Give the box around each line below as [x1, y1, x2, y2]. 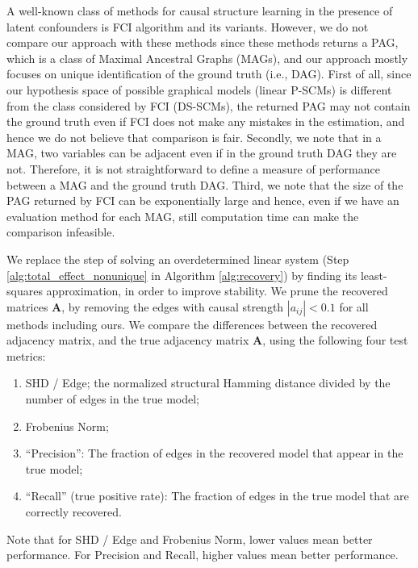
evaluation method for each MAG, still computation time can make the [6, 207, 359, 224]
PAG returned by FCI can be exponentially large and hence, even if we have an [6, 192, 399, 209]
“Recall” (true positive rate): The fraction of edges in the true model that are [25, 487, 409, 504]
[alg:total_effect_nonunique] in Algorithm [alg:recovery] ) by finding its [6, 266, 357, 283]
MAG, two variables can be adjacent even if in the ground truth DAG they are [6, 144, 397, 161]
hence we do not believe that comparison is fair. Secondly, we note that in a [6, 128, 382, 145]
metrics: [6, 347, 46, 364]
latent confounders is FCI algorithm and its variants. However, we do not [6, 18, 369, 35]
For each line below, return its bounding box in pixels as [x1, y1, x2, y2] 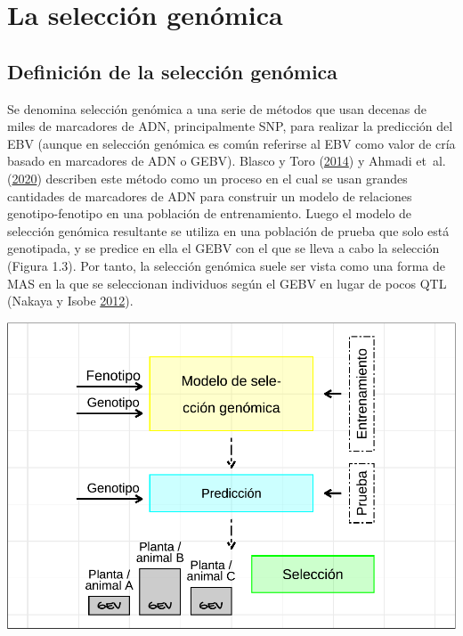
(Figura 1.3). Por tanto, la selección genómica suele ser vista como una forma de [7, 256, 445, 274]
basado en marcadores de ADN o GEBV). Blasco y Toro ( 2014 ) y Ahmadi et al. [7, 151, 446, 170]
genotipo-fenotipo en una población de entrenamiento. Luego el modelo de [7, 204, 412, 223]
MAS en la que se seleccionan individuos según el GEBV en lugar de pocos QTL [7, 273, 447, 292]
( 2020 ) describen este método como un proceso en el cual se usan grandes [7, 168, 408, 187]
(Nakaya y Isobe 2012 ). [7, 291, 134, 310]
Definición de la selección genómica [7, 57, 338, 85]
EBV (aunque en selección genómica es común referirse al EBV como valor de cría [7, 134, 456, 152]
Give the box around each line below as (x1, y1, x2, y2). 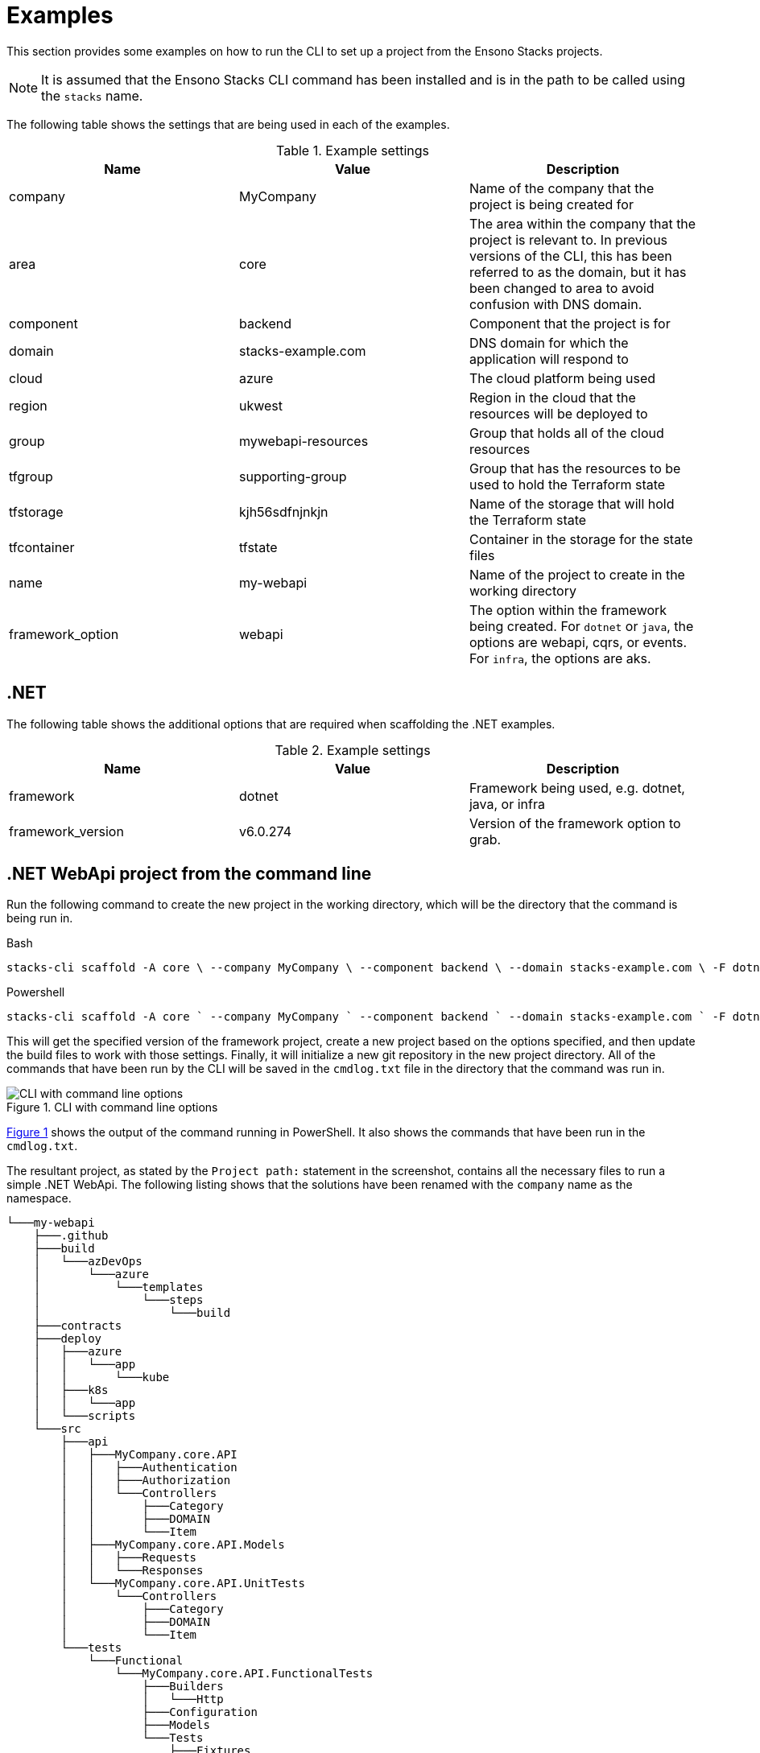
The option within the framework (469, 601, 667, 618)
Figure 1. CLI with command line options (6, 1100, 218, 1115)
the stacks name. (41, 87, 143, 104)
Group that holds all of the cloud (469, 424, 664, 441)
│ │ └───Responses (60, 1564, 204, 1578)
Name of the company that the (469, 179, 655, 196)
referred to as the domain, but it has (469, 263, 687, 280)
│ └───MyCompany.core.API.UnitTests (60, 1577, 305, 1590)
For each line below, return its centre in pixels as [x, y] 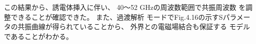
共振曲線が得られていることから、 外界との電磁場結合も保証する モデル [134, 26]
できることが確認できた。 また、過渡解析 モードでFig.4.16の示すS [117, 17]
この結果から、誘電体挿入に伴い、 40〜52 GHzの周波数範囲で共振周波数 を [125, 7]
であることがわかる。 [38, 36]
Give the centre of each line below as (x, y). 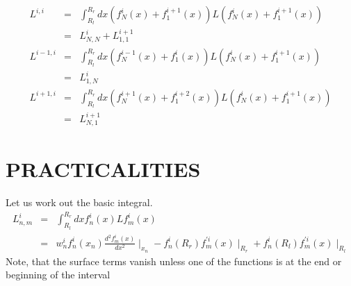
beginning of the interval (58, 275)
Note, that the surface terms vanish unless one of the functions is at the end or (174, 261)
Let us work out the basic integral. (79, 202)
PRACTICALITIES (103, 169)
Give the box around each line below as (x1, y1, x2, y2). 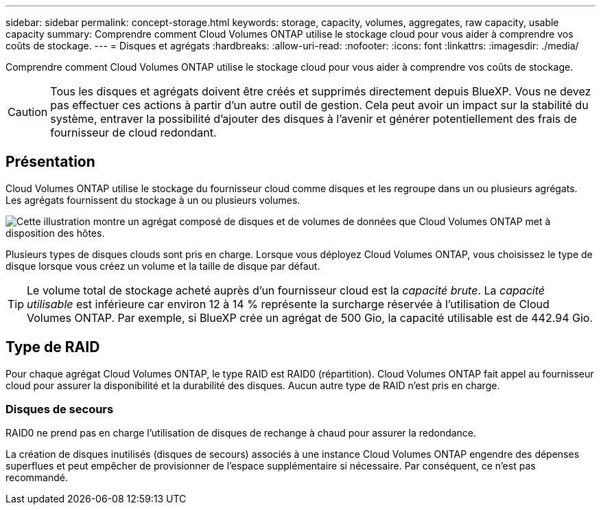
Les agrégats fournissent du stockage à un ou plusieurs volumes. (5, 194, 300, 206)
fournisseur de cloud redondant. (50, 126, 217, 139)
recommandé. (5, 472, 69, 484)
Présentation (5, 153, 95, 171)
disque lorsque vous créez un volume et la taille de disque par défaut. (5, 259, 320, 272)
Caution (8, 105, 48, 119)
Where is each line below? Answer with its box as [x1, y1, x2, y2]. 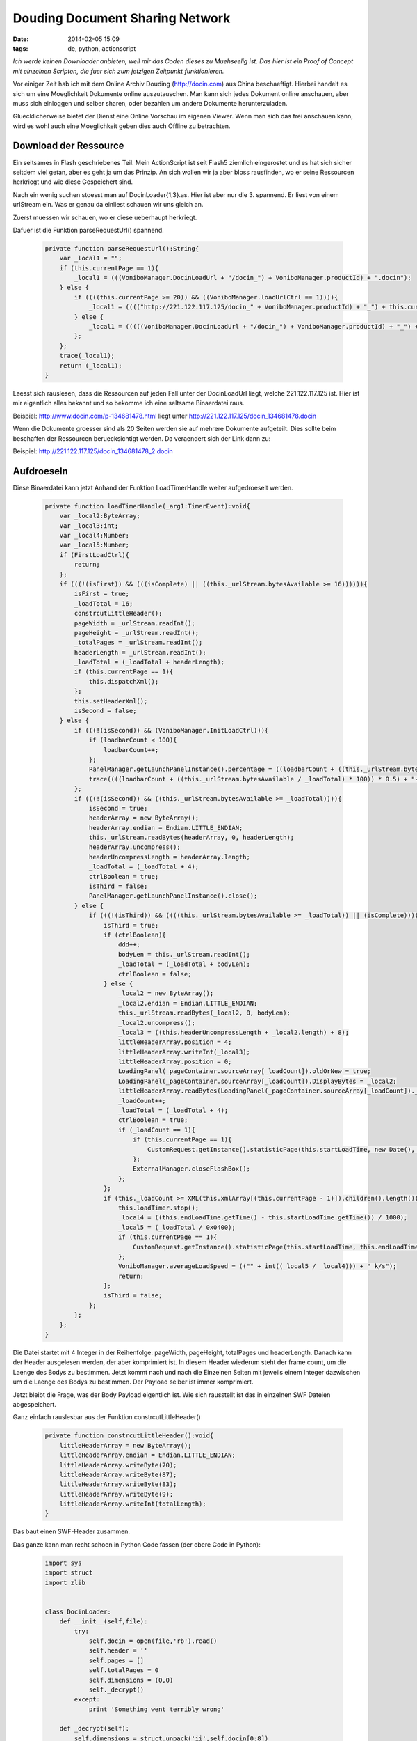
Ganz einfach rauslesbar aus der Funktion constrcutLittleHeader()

------------

_Task objective_:
Given the listing above, return exactly, and only, the lines from the line with "MAS en la que" through its final line, both included, with the pictures removed.

_Answer to the exercise_:
MAS en la que se seleccionan individuos según el GEBV en lugar de pocos QTL [7, 273, 447, 292]
( 2020 ) describen este método como un proceso en el cual se usan grandes [7, 168, 408, 187]
(Nakaya y Isobe 2012 ). [7, 291, 134, 310]
Definición de la selección genómica [7, 57, 338, 85]
EBV (aunque en selección genómica es común referirse al EBV como valor de cría [7, 134, 456, 152]
Give the box around each line below as (x1, y1, x2, y2). 
The option within the framework (469, 601, 667, 618)
Figure 1. CLI with command line options (6, 1100, 218, 1115)
the stacks name. (41, 87, 143, 104)
Group that holds all of the cloud (469, 424, 664, 441)
│ │ └───Responses (60, 1564, 204, 1578)
Name of the company that the (469, 179, 655, 196)
referred to as the domain, but it has (469, 263, 687, 280)
│ └───MyCompany.core.API.UnitTests (60, 1577, 305, 1590)
For each line below, return its centre in pixels as [x, y] 
共振曲線が得られていることから、 外界との電磁場結合も保証する モデル [134, 26]
できることが確認できた。 また、過渡解析 モードでFig.4.16の示すS [117, 17]
この結果から、誘電体挿入に伴い、 40〜52 GHzの周波数範囲で共振周波数 を [125, 7]
であることがわかる。 [38, 36]
Give the centre of each line below as (x, y). 
beginning of the interval (58, 275)
Note, that the surface terms vanish unless one of the functions is at the end or (174, 261)
Let us work out the basic integral. (79, 202)
PRACTICALITIES (103, 169)
Give the box around each line below as (x1, y1, x2, y2). 
Les agrégats fournissent du stockage à un ou plusieurs volumes. (5, 194, 300, 206)
fournisseur de cloud redondant. (50, 126, 217, 139)
recommandé. (5, 472, 69, 484)
Présentation (5, 153, 95, 171)
disque lorsque vous créez un volume et la taille de disque par défaut. (5, 259, 320, 272)
Caution (8, 105, 48, 119)
Where is each line below? Answer with its box as [x1, y1, x2, y2]. 
Ganz einfach rauslesbar aus der Funktion constrcutLittleHeader()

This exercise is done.